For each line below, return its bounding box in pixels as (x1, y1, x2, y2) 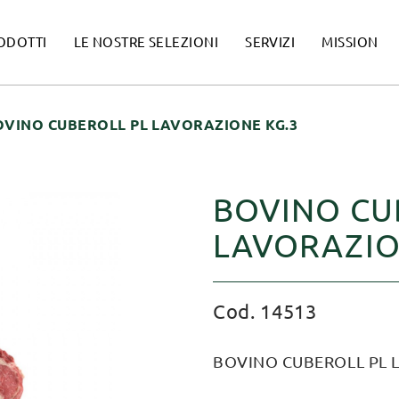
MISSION (322, 35, 379, 50)
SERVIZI (245, 35, 296, 50)
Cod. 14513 (213, 300, 317, 322)
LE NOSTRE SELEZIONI (73, 35, 219, 50)
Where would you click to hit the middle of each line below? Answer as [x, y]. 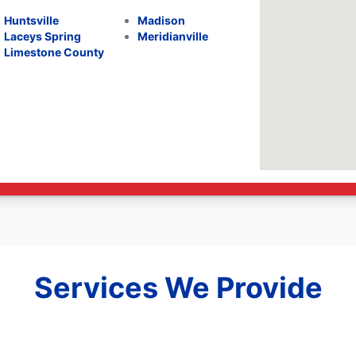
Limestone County [54, 52]
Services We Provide [178, 288]
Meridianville [172, 36]
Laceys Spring [43, 36]
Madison [161, 20]
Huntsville [32, 20]
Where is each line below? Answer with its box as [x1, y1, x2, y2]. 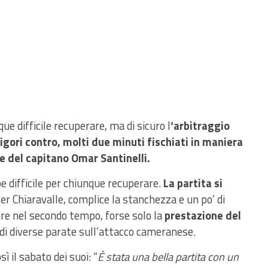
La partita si [161, 175, 223, 191]
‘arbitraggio [170, 117, 230, 134]
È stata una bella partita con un [98, 248, 239, 265]
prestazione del [165, 207, 241, 224]
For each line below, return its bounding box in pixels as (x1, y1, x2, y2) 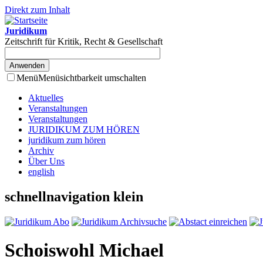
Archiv (28, 146, 54, 156)
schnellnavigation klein (5, 188, 143, 204)
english (28, 167, 55, 177)
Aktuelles (28, 93, 63, 103)
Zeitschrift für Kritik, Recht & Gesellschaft (5, 36, 163, 46)
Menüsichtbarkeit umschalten (38, 73, 146, 83)
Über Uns (28, 156, 65, 166)
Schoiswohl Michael (5, 240, 164, 261)
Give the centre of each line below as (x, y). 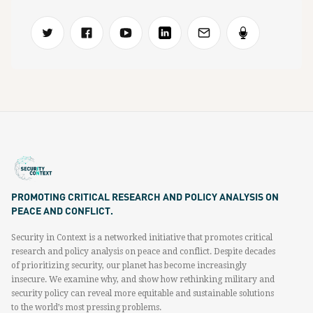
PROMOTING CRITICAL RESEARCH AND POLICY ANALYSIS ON (145, 196)
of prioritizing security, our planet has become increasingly (129, 265)
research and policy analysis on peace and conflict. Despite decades (143, 251)
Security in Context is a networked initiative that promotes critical (142, 237)
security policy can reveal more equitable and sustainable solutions (143, 293)
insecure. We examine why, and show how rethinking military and (143, 279)
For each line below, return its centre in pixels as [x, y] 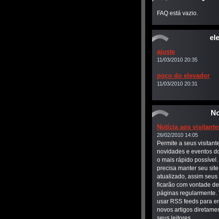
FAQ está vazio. [177, 13]
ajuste [166, 52]
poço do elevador [183, 76]
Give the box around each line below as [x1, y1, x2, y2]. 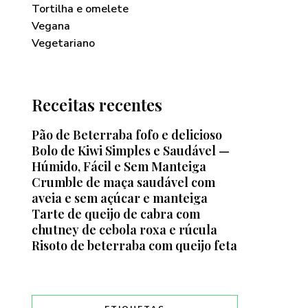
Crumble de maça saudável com [32, 174, 215, 190]
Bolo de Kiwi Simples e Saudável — [32, 142, 230, 159]
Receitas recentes [32, 93, 162, 115]
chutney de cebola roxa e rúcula [32, 221, 217, 238]
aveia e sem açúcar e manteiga [32, 190, 208, 206]
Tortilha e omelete [32, 1, 129, 16]
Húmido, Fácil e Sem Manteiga [32, 158, 206, 175]
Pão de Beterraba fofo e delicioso [32, 126, 222, 143]
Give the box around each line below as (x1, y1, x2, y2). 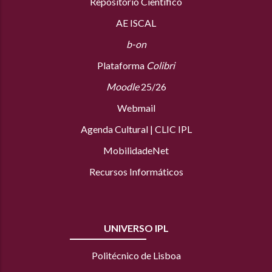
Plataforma (97, 59, 146, 72)
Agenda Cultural (80, 123, 148, 135)
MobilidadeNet (103, 144, 169, 157)
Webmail (117, 102, 155, 114)
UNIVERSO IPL (103, 222, 169, 234)
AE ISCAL (116, 17, 156, 29)
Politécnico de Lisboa (91, 250, 181, 262)
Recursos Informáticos (89, 166, 183, 178)
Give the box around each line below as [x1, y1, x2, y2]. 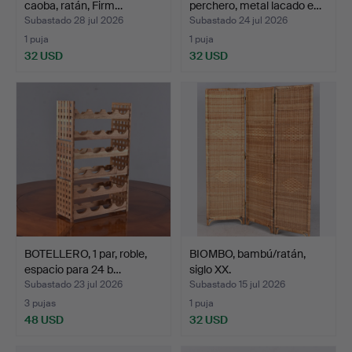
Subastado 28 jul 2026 [24, 13, 123, 27]
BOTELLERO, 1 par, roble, [24, 246, 147, 261]
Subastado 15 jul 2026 [189, 277, 285, 291]
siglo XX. [189, 262, 231, 277]
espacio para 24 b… [24, 262, 121, 277]
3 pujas [24, 296, 56, 310]
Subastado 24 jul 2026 [189, 13, 288, 27]
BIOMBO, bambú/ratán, [189, 246, 306, 261]
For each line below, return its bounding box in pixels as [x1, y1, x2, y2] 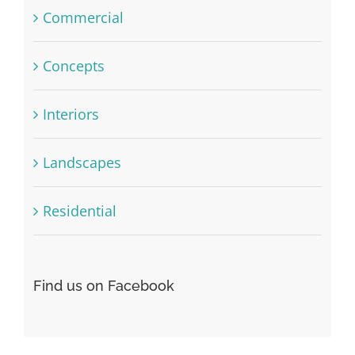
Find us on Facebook [32, 277, 174, 294]
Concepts [42, 55, 105, 75]
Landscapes [42, 152, 121, 172]
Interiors [42, 104, 99, 124]
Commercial [42, 7, 124, 27]
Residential [42, 200, 116, 220]
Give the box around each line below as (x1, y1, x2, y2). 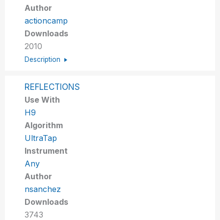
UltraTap (25, 133, 57, 143)
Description (25, 55, 61, 63)
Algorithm (25, 120, 63, 130)
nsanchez (25, 184, 61, 194)
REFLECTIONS (25, 82, 81, 92)
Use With (25, 94, 60, 105)
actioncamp (25, 15, 68, 26)
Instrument (25, 145, 68, 156)
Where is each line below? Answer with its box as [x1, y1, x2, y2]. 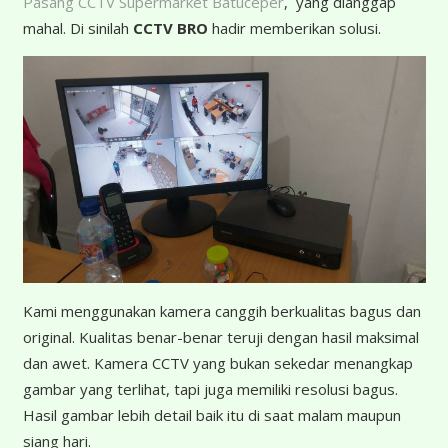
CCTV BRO [132, 18, 208, 38]
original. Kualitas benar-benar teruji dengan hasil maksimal [22, 326, 419, 347]
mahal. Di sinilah [22, 18, 133, 38]
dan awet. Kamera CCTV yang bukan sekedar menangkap [22, 352, 413, 373]
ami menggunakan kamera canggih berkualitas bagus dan [32, 300, 421, 321]
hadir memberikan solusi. [207, 18, 381, 38]
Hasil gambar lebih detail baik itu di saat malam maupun [22, 404, 401, 425]
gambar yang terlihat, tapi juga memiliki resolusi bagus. [22, 378, 398, 399]
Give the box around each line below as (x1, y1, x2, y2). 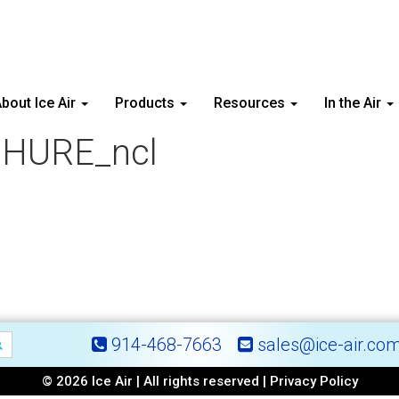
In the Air (324, 94, 385, 111)
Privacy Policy (269, 373, 358, 389)
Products (115, 94, 178, 111)
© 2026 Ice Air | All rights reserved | (41, 373, 270, 389)
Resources (214, 94, 289, 111)
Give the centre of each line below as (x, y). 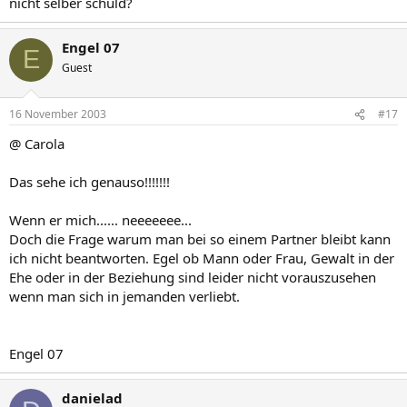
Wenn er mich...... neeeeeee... (100, 220)
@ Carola (37, 144)
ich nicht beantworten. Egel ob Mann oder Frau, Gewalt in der (202, 258)
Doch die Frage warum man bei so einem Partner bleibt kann (200, 239)
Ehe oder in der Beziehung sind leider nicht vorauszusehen (193, 277)
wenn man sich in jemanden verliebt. (124, 296)
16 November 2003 (58, 114)
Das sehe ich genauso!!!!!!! (89, 182)
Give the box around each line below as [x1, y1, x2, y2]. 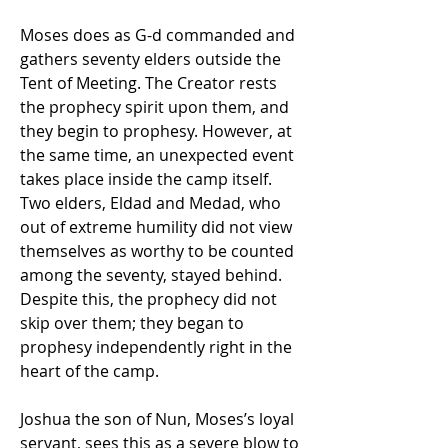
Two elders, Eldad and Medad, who [20, 192, 281, 214]
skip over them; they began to [20, 312, 244, 334]
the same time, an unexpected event [20, 144, 294, 166]
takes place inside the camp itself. [20, 168, 272, 190]
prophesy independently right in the [20, 336, 292, 358]
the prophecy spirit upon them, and [20, 96, 289, 118]
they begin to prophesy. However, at [20, 120, 292, 142]
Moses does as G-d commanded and [20, 24, 295, 46]
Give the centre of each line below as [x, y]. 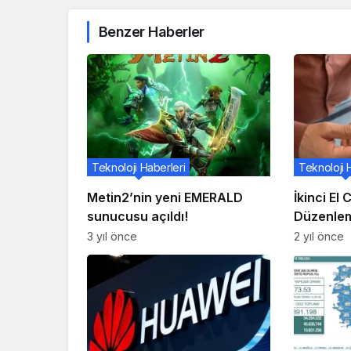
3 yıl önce [112, 237]
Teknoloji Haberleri [139, 168]
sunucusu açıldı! [138, 217]
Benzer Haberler [152, 32]
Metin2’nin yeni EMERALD [165, 198]
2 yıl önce [318, 237]
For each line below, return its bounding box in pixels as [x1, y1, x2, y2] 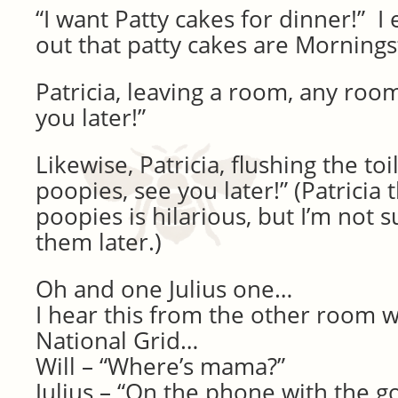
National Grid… [36, 325, 198, 355]
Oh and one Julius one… [36, 274, 292, 304]
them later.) [36, 227, 162, 257]
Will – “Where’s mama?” [36, 351, 285, 381]

Description of the task ▸ The copy you return must match the records above exactly, minus any images.

Result for this task ▸
For each line below, return its bounding box in pixels as (x1, y1, x2, y2) 
MISSION (322, 35, 379, 50)
SERVIZI (245, 35, 296, 50)
Cod. 14513 (213, 300, 317, 322)
LE NOSTRE SELEZIONI (73, 35, 219, 50)
Where would you click to hit the middle of each line below? Answer as [x, y]. 
Limestone County [54, 52]
Services We Provide [178, 288]
Meridianville [172, 36]
Laceys Spring [43, 36]
Madison [161, 20]
Huntsville [32, 20]
Where is each line below? Answer with its box as [x1, y1, x2, y2]. 
La partita si [161, 175, 223, 191]
‘arbitraggio [170, 117, 230, 134]
È stata una bella partita con un [98, 248, 239, 265]
prestazione del [165, 207, 241, 224]
For each line below, return its bounding box in pixels as (x1, y1, x2, y2) 
Archiv (28, 146, 54, 156)
schnellnavigation klein (5, 188, 143, 204)
english (28, 167, 55, 177)
Aktuelles (28, 93, 63, 103)
Zeitschrift für Kritik, Recht & Gesellschaft (5, 36, 163, 46)
Menüsichtbarkeit umschalten (38, 73, 146, 83)
Über Uns (28, 156, 65, 166)
Schoiswohl Michael (5, 240, 164, 261)
Give the centre of each line below as (x, y). 
PROMOTING CRITICAL RESEARCH AND POLICY ANALYSIS ON (145, 196)
of prioritizing security, our planet has become increasingly (129, 265)
research and policy analysis on peace and conflict. Despite decades (143, 251)
Security in Context is a networked initiative that promotes critical (142, 237)
security policy can reveal more equitable and sustainable solutions (143, 293)
insecure. We examine why, and show how rethinking military and (143, 279)
For each line below, return its centre in pixels as [x, y] 
FAQ está vazio. [177, 13]
ajuste [166, 52]
poço do elevador [183, 76]
Give the box around each line below as [x1, y1, x2, y2]. 
Crumble de maça saudável com [32, 174, 215, 190]
Bolo de Kiwi Simples e Saudável — [32, 142, 230, 159]
Receitas recentes [32, 93, 162, 115]
chutney de cebola roxa e rúcula [32, 221, 217, 238]
aveia e sem açúcar e manteiga [32, 190, 208, 206]
Tortilha e omelete [32, 1, 129, 16]
Húmido, Fácil e Sem Manteiga [32, 158, 206, 175]
Pão de Beterraba fofo e delicioso [32, 126, 222, 143]
Give the box around each line below as (x1, y1, x2, y2). 
Plataforma (97, 59, 146, 72)
Agenda Cultural (80, 123, 148, 135)
MobilidadeNet (103, 144, 169, 157)
Webmail (117, 102, 155, 114)
UNIVERSO IPL (103, 222, 169, 234)
AE ISCAL (116, 17, 156, 29)
Politécnico de Lisboa (91, 250, 181, 262)
Recursos Informáticos (89, 166, 183, 178)
Give the box around each line below as [x1, y1, x2, y2]. 
Subastado 28 jul 2026 [24, 13, 123, 27]
BOTELLERO, 1 par, roble, [24, 246, 147, 261]
Subastado 15 jul 2026 [189, 277, 285, 291]
siglo XX. [189, 262, 231, 277]
espacio para 24 b… [24, 262, 121, 277]
3 pujas [24, 296, 56, 310]
Subastado 24 jul 2026 [189, 13, 288, 27]
BIOMBO, bambú/ratán, [189, 246, 306, 261]
For each line below, return its bounding box in pixels as [x1, y1, x2, y2] 
Find us on Facebook [32, 277, 174, 294]
Concepts [42, 55, 105, 75]
Landscapes [42, 152, 121, 172]
Interiors [42, 104, 99, 124]
Commercial [42, 7, 124, 27]
Residential [42, 200, 116, 220]
Give the box around each line below as (x1, y1, x2, y2). 
UltraTap (25, 133, 57, 143)
Description (25, 55, 61, 63)
Algorithm (25, 120, 63, 130)
nsanchez (25, 184, 61, 194)
REFLECTIONS (25, 82, 81, 92)
Use With (25, 94, 60, 105)
actioncamp (25, 15, 68, 26)
Instrument (25, 145, 68, 156)
Where is each line below? Answer with its box as [x1, y1, x2, y2]. 
CCTV BRO [132, 18, 208, 38]
original. Kualitas benar-benar teruji dengan hasil maksimal [22, 326, 419, 347]
mahal. Di sinilah [22, 18, 133, 38]
dan awet. Kamera CCTV yang bukan sekedar menangkap [22, 352, 413, 373]
ami menggunakan kamera canggih berkualitas bagus dan [32, 300, 421, 321]
hadir memberikan solusi. [207, 18, 381, 38]
Hasil gambar lebih detail baik itu di saat malam maupun [22, 404, 401, 425]
gambar yang terlihat, tapi juga memiliki resolusi bagus. [22, 378, 398, 399]
Give the box around each line below as (x1, y1, x2, y2). 
In the Air (324, 94, 385, 111)
Privacy Policy (269, 373, 358, 389)
Products (115, 94, 178, 111)
© 2026 Ice Air | All rights reserved | (41, 373, 270, 389)
Resources (214, 94, 289, 111)
Give the centre of each line below as (x, y). 
Wenn er mich...... neeeeeee... (100, 220)
@ Carola (37, 144)
ich nicht beantworten. Egel ob Mann oder Frau, Gewalt in der (202, 258)
Doch die Frage warum man bei so einem Partner bleibt kann (200, 239)
Ehe oder in der Beziehung sind leider nicht vorauszusehen (193, 277)
wenn man sich in jemanden verliebt. (124, 296)
16 November 2003 (58, 114)
Das sehe ich genauso!!!!!!! (89, 182)
Give the box around each line below as [x1, y1, x2, y2]. 
Two elders, Eldad and Medad, who [20, 192, 281, 214]
skip over them; they began to [20, 312, 244, 334]
the same time, an unexpected event [20, 144, 294, 166]
takes place inside the camp itself. [20, 168, 272, 190]
prophesy independently right in the [20, 336, 292, 358]
the prophecy spirit upon them, and [20, 96, 289, 118]
they begin to prophesy. However, at [20, 120, 292, 142]
Moses does as G-d commanded and [20, 24, 295, 46]
Give the centre of each line below as [x, y]. 
3 yıl önce [112, 237]
Teknoloji Haberleri [139, 168]
sunucusu açıldı! [138, 217]
Benzer Haberler [152, 32]
Metin2’nin yeni EMERALD [165, 198]
2 yıl önce [318, 237]
For each line below, return its bounding box in pixels as [x1, y1, x2, y2] 
National Grid… [36, 325, 198, 355]
Oh and one Julius one… [36, 274, 292, 304]
them later.) [36, 227, 162, 257]
Will – “Where’s mama?” [36, 351, 285, 381]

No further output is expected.